My question is, how would I go about doing any kind of fusion at this level? From what I’ve seen so far, there are a couple options:
- Lower to affine and use -affine-loop-fusion
- This won’t work because the pass only works on a sequence of perfectly nested loops.
- The loops corresponding to the sequence of linalg ops are perfectly nested, however they are inside two outer loops which makes the entire loop structure not perfectly nested.
- Even if this did work, I think there’s a limitation. Say I wanted to fuse the outer loops of the copy of A and copy of C, or the copy of C with matmul. They have the same outer loop(s), but I think that the fact that the same upper bound value is stored in different variables would prevent them from being able to fuse (referring to %1 and %3 being assigned to affine.min #map1(%arg4)).
- Don’t lower linalg ops and try to use one of the linalg fusion passes
- Most of these seem to only exist in test passes so maybe they haven’t been fully developed yet
- test-linalg-greedy-fusion
- naively applying this to the tiled IR above leaves it unchanged
- test-linalg-fusion-transform-patterns
- linalg-fusion-for-tensor-ops
- same result and the tests make it seem like this is only supposed to work for specific ops anyway.
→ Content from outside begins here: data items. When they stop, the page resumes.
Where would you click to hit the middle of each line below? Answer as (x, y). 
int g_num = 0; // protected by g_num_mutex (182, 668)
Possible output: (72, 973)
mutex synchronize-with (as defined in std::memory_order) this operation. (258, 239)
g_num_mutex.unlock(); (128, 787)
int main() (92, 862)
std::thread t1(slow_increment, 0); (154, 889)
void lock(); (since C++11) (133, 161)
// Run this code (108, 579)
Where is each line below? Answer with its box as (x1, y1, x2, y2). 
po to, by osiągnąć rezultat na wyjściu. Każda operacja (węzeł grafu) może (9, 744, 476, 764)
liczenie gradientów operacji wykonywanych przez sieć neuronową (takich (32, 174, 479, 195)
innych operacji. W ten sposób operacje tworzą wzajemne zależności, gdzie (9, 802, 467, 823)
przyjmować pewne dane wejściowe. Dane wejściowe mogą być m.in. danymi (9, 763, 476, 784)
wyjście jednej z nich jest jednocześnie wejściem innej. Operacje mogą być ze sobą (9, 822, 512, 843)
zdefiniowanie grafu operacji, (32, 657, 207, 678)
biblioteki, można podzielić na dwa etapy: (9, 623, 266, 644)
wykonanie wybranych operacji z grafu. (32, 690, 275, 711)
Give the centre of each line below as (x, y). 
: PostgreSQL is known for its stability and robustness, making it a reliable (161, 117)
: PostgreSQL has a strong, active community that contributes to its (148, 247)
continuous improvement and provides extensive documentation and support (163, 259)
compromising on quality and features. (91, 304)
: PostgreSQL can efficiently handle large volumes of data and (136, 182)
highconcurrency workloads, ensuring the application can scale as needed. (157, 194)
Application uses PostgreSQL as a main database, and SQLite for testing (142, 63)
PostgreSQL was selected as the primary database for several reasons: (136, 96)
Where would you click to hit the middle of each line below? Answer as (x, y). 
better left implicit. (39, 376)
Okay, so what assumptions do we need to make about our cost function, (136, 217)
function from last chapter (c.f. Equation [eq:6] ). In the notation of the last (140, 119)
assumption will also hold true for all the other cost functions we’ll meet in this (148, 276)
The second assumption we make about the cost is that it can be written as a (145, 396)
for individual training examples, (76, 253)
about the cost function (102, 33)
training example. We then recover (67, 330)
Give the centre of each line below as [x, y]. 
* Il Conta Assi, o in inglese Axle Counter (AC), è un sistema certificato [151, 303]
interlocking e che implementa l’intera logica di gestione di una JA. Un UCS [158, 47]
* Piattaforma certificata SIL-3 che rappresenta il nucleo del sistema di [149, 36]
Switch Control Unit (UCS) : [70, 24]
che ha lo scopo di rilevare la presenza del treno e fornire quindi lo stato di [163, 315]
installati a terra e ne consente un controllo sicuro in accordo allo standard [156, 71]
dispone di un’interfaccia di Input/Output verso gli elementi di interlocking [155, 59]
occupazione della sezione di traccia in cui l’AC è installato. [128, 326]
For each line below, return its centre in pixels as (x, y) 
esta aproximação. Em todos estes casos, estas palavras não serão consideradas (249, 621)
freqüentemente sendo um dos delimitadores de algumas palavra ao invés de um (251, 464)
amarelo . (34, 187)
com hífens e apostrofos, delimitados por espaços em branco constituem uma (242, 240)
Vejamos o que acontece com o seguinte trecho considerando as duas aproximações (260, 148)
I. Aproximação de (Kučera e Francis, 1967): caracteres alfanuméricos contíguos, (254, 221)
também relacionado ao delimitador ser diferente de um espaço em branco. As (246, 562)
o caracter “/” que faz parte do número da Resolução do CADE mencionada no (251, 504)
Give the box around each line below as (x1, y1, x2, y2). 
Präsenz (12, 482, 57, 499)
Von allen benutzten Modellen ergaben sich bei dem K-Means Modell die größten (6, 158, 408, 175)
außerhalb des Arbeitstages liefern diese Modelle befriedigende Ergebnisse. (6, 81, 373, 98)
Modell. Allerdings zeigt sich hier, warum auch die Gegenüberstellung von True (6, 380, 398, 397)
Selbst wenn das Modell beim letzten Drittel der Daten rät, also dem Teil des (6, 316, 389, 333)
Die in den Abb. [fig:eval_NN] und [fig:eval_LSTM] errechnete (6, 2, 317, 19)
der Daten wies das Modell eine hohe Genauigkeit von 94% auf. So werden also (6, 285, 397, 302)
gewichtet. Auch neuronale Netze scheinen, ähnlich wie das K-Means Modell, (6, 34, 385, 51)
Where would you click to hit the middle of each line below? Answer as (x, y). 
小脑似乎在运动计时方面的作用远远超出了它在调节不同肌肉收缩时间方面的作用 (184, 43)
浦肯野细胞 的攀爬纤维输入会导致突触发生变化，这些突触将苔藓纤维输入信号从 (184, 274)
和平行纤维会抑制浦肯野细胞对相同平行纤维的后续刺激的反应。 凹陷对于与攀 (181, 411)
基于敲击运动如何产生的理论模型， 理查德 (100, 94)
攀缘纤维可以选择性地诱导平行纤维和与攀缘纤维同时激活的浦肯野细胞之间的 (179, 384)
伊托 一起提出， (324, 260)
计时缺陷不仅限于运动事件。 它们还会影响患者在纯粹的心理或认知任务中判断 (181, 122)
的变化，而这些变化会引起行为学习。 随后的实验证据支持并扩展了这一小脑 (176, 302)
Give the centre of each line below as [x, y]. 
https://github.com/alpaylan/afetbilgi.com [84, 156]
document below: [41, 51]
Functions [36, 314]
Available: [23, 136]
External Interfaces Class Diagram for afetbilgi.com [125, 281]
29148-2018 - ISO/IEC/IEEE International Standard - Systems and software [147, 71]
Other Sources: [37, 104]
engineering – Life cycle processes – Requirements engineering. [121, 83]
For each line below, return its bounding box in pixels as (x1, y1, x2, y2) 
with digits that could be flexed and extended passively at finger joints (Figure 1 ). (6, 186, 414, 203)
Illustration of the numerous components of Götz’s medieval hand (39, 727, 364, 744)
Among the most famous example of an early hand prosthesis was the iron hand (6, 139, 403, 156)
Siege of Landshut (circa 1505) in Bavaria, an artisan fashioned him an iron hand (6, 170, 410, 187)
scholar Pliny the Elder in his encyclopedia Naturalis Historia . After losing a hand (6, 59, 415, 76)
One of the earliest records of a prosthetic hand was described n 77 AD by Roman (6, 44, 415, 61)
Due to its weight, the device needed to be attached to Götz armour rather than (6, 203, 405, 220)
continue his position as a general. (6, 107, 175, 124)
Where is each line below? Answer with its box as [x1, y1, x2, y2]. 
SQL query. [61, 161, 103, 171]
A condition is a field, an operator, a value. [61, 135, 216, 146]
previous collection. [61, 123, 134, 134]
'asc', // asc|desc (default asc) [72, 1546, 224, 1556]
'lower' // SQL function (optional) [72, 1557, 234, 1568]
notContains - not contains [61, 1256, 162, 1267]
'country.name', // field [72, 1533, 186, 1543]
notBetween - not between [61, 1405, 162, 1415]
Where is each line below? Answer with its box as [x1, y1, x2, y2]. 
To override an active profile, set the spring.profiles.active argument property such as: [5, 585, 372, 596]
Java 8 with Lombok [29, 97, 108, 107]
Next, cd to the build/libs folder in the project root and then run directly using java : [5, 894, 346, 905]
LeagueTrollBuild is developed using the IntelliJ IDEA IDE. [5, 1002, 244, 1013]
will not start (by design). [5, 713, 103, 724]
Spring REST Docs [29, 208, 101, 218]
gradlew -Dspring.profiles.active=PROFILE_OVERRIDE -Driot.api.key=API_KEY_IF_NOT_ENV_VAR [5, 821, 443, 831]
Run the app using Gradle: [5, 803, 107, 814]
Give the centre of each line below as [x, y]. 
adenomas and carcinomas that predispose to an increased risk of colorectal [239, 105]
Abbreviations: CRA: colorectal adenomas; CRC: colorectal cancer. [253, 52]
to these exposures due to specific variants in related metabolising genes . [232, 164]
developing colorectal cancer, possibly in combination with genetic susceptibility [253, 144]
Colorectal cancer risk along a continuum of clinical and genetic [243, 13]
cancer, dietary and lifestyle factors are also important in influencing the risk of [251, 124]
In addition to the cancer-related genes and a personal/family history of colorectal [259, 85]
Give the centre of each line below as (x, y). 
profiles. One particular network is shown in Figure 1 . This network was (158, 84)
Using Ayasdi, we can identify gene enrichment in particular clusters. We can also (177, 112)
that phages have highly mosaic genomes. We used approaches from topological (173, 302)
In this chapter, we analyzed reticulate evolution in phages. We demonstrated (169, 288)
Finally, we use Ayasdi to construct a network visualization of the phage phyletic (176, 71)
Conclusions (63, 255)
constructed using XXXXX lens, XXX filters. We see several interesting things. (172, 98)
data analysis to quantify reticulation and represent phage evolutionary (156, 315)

I even tried converting to generic ops first.
- test-linalg-tile-and-fuse
- Although I’m not particularly concerned about another level of tiling yet, given that we would eventually do another tiling anyway, this option would suffce
- Unfortunately this doesn’t work. It returns a blank IR. I assume it’s because the linalg ops are inside scf.for loops and the pass doesn’t look for such cases?
- There may be more options I haven’t seen, but it seems like none of these will work after a tile pass since the op calls are inside loops
This is already a long post, so I’ll leave it at that for now. But in summary, I’m just currently looking for a way to fuse ops after performing a tiling.
Thanks